BEGIN

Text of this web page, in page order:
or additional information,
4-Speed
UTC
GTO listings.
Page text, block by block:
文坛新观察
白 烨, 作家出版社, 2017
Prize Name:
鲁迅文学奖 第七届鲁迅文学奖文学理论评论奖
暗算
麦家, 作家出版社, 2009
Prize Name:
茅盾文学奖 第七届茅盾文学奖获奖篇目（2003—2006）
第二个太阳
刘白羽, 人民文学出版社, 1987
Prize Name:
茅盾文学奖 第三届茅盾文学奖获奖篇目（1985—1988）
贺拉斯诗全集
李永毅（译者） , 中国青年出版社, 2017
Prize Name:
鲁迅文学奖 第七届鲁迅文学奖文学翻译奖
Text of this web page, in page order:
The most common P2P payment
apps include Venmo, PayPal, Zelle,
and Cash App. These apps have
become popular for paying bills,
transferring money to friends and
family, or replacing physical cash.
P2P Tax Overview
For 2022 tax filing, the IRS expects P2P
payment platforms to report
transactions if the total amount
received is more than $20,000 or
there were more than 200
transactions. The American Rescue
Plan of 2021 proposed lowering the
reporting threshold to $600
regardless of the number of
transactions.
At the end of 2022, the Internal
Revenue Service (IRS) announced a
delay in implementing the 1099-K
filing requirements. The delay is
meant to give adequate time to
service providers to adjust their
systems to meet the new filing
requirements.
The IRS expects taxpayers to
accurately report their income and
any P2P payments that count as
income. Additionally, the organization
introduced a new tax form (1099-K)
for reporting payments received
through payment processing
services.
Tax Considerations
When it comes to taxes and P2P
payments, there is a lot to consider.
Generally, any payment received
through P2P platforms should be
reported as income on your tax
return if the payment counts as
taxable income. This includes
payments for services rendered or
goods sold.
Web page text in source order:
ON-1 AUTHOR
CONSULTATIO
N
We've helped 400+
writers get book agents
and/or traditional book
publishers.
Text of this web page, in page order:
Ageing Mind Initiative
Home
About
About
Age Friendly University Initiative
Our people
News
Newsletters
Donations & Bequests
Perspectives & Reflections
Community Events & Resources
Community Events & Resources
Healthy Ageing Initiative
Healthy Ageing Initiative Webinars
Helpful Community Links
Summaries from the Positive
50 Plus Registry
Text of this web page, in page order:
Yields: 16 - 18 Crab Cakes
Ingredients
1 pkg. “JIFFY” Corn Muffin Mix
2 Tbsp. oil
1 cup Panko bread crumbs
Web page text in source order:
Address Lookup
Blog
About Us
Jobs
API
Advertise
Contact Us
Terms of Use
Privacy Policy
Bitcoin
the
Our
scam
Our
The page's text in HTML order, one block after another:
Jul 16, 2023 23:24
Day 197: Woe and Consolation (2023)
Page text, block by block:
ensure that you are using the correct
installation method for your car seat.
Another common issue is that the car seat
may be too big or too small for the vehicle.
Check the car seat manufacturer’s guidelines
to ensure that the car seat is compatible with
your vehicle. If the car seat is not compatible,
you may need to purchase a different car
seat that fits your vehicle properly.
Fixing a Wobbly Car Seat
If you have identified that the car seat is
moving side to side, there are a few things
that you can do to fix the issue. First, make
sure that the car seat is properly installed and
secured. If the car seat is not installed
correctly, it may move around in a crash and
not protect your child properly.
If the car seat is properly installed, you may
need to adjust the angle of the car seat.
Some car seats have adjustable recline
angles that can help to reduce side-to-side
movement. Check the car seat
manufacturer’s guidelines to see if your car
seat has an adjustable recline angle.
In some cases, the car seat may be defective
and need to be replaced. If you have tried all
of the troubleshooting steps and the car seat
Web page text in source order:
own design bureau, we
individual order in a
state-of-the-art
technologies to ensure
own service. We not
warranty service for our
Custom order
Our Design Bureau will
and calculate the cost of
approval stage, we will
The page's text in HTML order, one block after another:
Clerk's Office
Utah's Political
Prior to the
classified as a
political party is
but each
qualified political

END

EXERCISE AIM - In the listing above, some lines may hold the string "properly". Report how many, and nothing more.

OUTPUT FOR THIS EXERCISE - 4